[[ Data to use open ]]

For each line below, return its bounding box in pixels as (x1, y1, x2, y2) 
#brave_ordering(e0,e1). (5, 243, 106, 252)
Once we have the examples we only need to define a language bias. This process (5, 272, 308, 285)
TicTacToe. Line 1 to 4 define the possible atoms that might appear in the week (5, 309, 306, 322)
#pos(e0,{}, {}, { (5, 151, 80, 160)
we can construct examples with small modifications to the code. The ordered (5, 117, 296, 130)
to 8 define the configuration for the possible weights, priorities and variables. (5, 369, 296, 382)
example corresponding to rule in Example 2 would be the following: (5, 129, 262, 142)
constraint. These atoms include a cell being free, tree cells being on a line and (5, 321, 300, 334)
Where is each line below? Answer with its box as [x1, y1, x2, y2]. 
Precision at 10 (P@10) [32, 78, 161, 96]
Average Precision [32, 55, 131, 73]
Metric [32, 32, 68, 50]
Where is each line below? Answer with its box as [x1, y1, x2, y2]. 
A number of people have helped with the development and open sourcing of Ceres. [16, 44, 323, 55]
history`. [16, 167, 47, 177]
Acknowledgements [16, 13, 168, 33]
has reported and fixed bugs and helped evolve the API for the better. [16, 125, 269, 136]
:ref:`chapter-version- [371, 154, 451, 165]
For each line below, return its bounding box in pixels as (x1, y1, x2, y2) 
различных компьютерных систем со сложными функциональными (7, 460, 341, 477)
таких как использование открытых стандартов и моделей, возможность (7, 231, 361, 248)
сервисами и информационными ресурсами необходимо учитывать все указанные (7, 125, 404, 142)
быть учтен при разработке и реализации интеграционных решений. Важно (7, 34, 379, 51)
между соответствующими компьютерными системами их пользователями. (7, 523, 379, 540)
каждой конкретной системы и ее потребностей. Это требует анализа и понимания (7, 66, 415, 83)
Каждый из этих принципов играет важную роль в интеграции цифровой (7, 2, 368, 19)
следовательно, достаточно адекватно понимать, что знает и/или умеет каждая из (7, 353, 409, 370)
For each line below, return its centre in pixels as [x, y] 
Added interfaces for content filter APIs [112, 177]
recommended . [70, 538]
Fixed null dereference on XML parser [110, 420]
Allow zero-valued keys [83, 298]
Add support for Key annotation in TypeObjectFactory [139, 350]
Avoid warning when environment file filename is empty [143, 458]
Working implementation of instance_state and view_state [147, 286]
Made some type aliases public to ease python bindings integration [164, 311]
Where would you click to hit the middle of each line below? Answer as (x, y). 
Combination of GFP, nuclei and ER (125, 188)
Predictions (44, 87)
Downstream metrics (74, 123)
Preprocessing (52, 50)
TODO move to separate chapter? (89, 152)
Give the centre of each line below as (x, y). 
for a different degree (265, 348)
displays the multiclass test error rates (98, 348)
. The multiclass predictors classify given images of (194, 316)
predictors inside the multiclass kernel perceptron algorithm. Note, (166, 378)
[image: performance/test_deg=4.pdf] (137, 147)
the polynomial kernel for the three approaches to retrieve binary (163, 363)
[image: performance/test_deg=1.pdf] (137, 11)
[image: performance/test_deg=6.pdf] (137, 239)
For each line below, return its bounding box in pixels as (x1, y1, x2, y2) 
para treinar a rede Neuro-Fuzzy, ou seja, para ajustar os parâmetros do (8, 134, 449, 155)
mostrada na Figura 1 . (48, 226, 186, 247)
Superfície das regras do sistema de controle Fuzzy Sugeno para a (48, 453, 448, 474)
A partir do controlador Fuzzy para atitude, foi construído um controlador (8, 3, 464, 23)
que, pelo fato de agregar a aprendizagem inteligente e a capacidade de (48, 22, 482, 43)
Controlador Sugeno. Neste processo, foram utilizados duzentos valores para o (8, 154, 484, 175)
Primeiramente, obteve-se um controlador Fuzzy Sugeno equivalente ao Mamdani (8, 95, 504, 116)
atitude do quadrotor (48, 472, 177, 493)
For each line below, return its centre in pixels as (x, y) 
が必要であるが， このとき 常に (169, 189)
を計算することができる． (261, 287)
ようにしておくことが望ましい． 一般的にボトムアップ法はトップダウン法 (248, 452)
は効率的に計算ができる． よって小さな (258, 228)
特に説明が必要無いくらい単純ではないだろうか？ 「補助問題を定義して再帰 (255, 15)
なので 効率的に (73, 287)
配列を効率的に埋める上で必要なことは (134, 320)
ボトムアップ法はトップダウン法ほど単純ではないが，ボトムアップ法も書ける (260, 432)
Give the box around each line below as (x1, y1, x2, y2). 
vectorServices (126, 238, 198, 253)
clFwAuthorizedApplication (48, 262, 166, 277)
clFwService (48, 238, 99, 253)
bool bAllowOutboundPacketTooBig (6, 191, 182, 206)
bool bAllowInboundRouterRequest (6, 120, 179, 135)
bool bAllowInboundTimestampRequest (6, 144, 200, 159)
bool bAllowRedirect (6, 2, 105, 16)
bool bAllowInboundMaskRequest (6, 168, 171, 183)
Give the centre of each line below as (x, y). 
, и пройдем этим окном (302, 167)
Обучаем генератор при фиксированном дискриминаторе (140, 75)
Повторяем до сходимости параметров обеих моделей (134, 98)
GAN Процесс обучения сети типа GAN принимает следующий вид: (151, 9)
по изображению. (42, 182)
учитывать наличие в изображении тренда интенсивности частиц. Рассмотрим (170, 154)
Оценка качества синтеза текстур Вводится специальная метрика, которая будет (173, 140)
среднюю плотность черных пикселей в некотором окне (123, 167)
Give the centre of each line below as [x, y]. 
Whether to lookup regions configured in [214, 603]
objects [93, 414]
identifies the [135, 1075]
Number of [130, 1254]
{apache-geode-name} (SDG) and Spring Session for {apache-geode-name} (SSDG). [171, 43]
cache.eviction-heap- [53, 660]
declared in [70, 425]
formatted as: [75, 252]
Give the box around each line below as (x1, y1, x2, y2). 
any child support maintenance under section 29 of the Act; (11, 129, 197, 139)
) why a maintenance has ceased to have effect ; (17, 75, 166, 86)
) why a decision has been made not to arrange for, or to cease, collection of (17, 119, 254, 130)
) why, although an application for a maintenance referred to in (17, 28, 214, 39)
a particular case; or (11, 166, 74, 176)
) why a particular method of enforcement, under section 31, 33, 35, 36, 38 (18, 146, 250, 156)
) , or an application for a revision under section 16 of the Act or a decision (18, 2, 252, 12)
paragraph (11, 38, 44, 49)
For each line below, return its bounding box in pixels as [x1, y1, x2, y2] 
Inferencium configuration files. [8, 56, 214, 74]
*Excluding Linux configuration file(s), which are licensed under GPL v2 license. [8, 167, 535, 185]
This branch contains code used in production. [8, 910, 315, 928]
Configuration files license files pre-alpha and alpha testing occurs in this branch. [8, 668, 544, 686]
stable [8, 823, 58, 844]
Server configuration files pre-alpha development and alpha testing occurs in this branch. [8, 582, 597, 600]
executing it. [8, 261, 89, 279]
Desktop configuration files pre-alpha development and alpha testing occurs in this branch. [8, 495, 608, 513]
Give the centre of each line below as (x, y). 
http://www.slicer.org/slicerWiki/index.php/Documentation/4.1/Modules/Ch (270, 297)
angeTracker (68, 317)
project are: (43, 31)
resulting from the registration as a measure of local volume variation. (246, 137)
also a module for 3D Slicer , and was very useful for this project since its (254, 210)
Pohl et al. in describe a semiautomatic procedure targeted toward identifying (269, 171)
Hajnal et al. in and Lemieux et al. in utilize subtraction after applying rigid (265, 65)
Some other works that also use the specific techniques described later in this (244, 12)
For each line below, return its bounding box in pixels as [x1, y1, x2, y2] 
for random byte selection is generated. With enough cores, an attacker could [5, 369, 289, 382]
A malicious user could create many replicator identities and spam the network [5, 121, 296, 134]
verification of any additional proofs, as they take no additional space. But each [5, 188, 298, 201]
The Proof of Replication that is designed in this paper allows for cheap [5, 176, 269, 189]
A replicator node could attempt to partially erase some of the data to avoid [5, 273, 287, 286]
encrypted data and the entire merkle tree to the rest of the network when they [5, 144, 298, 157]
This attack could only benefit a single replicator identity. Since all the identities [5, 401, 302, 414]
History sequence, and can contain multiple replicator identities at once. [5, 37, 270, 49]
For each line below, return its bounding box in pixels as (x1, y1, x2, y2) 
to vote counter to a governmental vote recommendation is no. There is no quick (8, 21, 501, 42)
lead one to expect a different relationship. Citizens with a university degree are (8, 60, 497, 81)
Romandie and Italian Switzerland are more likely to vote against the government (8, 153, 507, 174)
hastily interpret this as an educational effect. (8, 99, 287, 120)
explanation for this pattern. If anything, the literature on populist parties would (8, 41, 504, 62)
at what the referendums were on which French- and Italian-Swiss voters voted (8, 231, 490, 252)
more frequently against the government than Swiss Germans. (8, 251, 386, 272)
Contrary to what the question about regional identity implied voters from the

[[ Data to use closed ]]

Begin at the line that has "Inferencium configuration files." in the entries above; stop after the line that has "Hajnal et al.". Transcribe exactly those lines and no others.

Inferencium configuration files. [8, 56, 214, 74]
*Excluding Linux configuration file(s), which are licensed under GPL v2 license. [8, 167, 535, 185]
This branch contains code used in production. [8, 910, 315, 928]
Configuration files license files pre-alpha and alpha testing occurs in this branch. [8, 668, 544, 686]
stable [8, 823, 58, 844]
Server configuration files pre-alpha development and alpha testing occurs in this branch. [8, 582, 597, 600]
executing it. [8, 261, 89, 279]
Desktop configuration files pre-alpha development and alpha testing occurs in this branch. [8, 495, 608, 513]
Give the centre of each line below as (x, y). 
http://www.slicer.org/slicerWiki/index.php/Documentation/4.1/Modules/Ch (270, 297)
angeTracker (68, 317)
project are: (43, 31)
resulting from the registration as a measure of local volume variation. (246, 137)
also a module for 3D Slicer , and was very useful for this project since its (254, 210)
Pohl et al. in describe a semiautomatic procedure targeted toward identifying (269, 171)
Hajnal et al. in and Lemieux et al. in utilize subtraction after applying rigid (265, 65)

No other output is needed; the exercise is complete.